Our method optimizes garments in static fitting states under gravity and body supporting forces. For non-static states, such as a snapshot of flowing, or static states influenced by other external forces such as grasping, our garment optimization process attempts to approximate the non-static states by finding nearby static configurations (as shown in Figure 10). However, these static approximations may not reflect the garment’s true geometry. We acknowledge this as a limitation and leave the extension to dynamic states or broader boundary conditions as future work.

10. Conclusion

In this paper, we present a garment reconstruction pipeline, Dress-1-to-3, which takes a single-view image as input and reconstructs a posed human wearing textured garments, with both the human pose and garment shapes closely aligned with the input image. During optimization, we refine the sewing pattern shapes and physical material parameters by leveraging a differentiable CIPC simulator with accurate contact. The resulting garment assets are simulation-ready and can be seamlessly integrated into a physics-based simulator.
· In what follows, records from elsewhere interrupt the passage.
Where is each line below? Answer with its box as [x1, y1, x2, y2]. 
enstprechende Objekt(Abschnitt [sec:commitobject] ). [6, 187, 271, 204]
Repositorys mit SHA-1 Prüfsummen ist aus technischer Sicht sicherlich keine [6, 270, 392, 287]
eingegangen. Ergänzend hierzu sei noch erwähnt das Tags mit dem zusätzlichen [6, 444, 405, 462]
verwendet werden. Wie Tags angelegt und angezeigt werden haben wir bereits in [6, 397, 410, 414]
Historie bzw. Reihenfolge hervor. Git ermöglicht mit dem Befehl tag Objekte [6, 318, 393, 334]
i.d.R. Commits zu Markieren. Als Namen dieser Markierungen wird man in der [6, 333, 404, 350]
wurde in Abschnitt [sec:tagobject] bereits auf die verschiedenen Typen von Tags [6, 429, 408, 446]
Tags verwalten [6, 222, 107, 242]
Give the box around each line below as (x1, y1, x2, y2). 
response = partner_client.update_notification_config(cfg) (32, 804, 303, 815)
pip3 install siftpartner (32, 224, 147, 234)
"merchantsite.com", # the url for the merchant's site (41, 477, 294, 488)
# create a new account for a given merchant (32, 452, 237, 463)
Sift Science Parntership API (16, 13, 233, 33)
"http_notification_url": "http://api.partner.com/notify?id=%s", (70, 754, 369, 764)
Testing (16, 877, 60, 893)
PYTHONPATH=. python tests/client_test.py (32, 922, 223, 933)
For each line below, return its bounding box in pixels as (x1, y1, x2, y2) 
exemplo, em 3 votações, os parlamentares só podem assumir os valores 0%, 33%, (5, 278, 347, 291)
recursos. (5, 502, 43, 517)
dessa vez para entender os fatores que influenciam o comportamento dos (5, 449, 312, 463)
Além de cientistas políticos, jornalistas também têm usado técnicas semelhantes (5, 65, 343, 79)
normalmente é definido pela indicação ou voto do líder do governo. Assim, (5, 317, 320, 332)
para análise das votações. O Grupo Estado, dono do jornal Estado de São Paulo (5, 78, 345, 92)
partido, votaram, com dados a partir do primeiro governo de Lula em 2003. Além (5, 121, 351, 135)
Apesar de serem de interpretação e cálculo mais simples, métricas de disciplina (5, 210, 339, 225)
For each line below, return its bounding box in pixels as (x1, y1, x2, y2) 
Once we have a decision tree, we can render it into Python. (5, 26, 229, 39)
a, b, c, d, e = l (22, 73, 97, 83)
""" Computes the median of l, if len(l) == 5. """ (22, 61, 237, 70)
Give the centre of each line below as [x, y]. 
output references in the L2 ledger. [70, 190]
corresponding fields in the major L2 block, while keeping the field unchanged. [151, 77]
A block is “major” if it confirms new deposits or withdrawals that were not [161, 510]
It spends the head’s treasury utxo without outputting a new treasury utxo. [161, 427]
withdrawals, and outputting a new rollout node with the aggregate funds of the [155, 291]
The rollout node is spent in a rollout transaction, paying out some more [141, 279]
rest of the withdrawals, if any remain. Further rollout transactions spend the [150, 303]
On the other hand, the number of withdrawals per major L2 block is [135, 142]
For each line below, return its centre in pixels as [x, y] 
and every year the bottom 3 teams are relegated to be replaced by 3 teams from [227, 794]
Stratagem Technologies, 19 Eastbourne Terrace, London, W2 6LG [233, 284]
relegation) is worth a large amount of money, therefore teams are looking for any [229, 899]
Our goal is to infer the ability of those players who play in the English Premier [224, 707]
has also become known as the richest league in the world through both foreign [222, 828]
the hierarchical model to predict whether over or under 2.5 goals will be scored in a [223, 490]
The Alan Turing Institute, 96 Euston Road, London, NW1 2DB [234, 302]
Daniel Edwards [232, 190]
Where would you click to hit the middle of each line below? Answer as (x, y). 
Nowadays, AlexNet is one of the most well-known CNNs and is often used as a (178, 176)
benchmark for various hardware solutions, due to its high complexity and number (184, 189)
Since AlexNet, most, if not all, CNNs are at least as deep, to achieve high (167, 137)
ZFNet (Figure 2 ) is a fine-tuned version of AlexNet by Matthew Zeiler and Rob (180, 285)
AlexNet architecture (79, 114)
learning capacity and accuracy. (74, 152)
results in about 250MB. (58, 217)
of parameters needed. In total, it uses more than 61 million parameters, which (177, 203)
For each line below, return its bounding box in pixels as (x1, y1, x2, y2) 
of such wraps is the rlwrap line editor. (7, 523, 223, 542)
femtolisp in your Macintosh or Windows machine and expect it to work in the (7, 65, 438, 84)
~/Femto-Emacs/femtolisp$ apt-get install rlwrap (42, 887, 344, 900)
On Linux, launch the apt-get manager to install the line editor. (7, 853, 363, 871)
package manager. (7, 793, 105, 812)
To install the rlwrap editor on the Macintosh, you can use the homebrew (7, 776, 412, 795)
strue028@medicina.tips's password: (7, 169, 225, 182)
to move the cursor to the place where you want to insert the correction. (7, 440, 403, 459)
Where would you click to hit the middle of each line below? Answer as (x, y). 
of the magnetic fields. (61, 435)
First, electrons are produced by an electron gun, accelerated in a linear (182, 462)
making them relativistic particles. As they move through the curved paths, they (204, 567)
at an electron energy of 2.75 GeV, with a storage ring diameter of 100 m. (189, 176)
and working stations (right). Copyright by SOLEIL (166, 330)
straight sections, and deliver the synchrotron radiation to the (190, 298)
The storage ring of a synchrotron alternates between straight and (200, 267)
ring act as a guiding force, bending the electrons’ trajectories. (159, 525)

We benchmark our pipeline against baseline methods through two key experiments: a quantitative comparison of geometry reconstruction using existing garment datasets and a qualitative evaluation of sewing patterns. In both cases, Dress-1-to-3 significantly outperforms the baseline approaches.
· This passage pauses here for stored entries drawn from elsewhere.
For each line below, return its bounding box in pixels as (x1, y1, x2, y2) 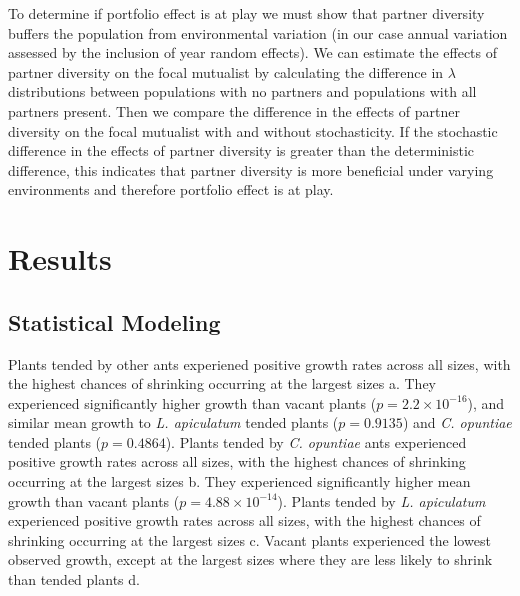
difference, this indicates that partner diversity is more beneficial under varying (8, 159, 494, 180)
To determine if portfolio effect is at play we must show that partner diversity (8, 3, 485, 23)
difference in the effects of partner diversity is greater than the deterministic (8, 140, 475, 161)
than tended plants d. (8, 569, 140, 590)
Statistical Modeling (8, 306, 221, 337)
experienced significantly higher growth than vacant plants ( (8, 392, 377, 413)
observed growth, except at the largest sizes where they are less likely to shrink (8, 549, 493, 570)
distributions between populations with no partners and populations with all (8, 81, 477, 102)
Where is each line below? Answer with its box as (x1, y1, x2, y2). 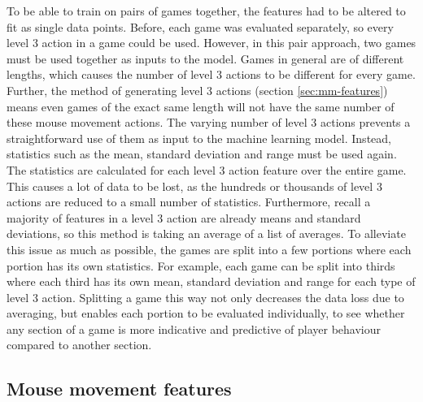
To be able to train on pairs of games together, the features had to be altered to (7, 2, 406, 19)
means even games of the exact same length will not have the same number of (7, 97, 395, 115)
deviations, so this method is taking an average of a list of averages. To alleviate (7, 225, 406, 242)
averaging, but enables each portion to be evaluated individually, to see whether (7, 305, 405, 322)
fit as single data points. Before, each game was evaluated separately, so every (7, 18, 394, 35)
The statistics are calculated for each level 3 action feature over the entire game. (7, 161, 407, 178)
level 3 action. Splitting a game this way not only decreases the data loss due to (7, 288, 404, 305)
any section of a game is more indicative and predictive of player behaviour (7, 320, 381, 337)
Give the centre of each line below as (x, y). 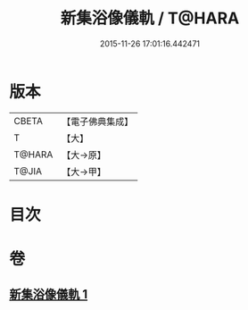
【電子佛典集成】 (98, 121)
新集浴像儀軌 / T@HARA (150, 18)
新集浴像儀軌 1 (49, 294)
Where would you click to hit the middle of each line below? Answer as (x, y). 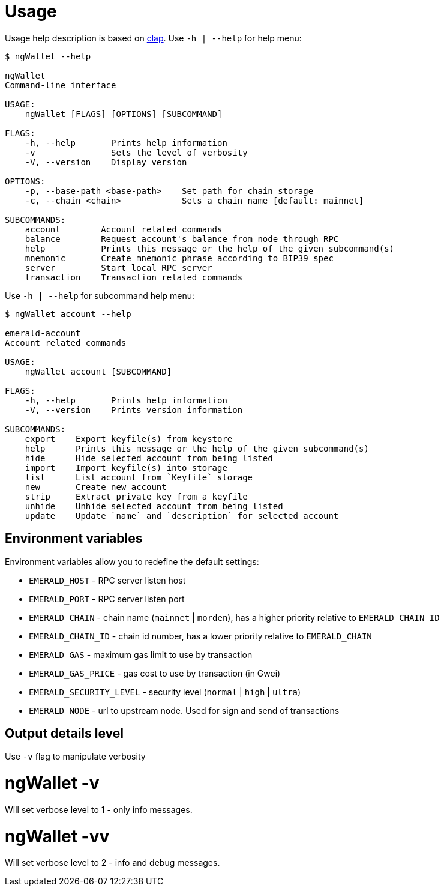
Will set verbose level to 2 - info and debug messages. (112, 863)
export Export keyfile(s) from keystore (129, 439)
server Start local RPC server (118, 267)
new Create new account (96, 487)
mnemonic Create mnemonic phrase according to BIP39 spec (179, 258)
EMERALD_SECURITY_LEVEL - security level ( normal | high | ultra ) (165, 692)
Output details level (64, 734)
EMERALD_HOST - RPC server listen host (107, 580)
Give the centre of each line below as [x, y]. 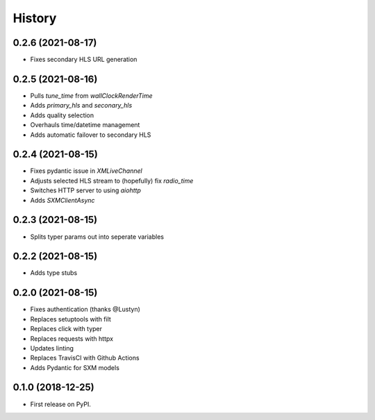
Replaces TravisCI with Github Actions [85, 358]
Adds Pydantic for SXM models [75, 367]
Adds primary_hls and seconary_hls [81, 106]
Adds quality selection [62, 115]
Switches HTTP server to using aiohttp [86, 190]
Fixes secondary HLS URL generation [84, 60]
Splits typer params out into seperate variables [97, 237]
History [35, 18]
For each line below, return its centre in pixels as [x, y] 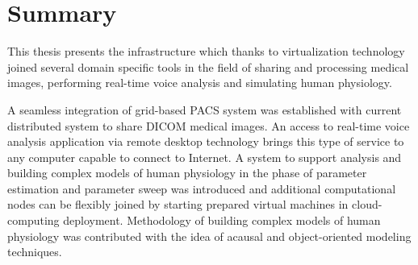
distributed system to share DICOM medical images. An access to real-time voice [209, 125]
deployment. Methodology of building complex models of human [222, 220]
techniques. [35, 252]
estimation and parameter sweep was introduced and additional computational [202, 188]
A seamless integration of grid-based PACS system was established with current [205, 109]
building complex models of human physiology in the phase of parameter [187, 173]
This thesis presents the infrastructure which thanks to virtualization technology [206, 51]
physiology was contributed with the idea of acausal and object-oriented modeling [209, 236]
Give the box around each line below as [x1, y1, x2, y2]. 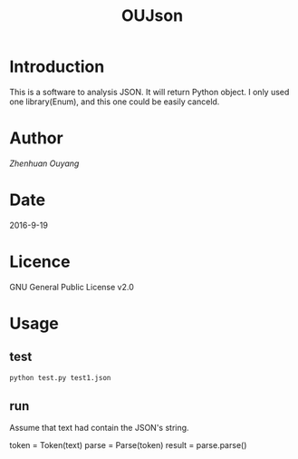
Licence [9, 251, 71, 272]
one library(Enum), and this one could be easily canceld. [9, 96, 220, 107]
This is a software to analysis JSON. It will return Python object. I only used [9, 86, 290, 97]
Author [9, 128, 63, 149]
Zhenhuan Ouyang [9, 158, 80, 169]
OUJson [120, 5, 184, 26]
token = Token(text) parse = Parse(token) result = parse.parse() [9, 440, 247, 451]
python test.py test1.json [9, 373, 111, 382]

To further assess the Dress-1-to-3’s robustness and performance, we test our textured garment reconstruction using in-the-wild real-world and synthetic images, validated together with animations of dressed humans. The high-quality results demonstrate the robustness and effectiveness of our approach.

Additionally, ablation studies underscore the importance of the patch symmetrization technique and the contributions of each regularization loss term, highlighting their critical role in optimizing the pipeline’s performance.

Limitations and Future Work

While our method provides consistent high-fidelity reconstruction and has been extensively tested with in-the-wild images, its generation ability is somewhat limited by the initial estimation of the sewing pattern. For instance, our method cannot predict new connected pattern components if they are not included in the initial estimation. Additionally, challenges arise with layered clothing, as SewFormer can only predict single-layer patterns, causing multi-layered garments to be fused into a single cloth component. It is worth noting that with a more versatile sewing pattern predictor capable of handling such cases, our method would also be able to process more complex garments. We leave this enhancement as future work.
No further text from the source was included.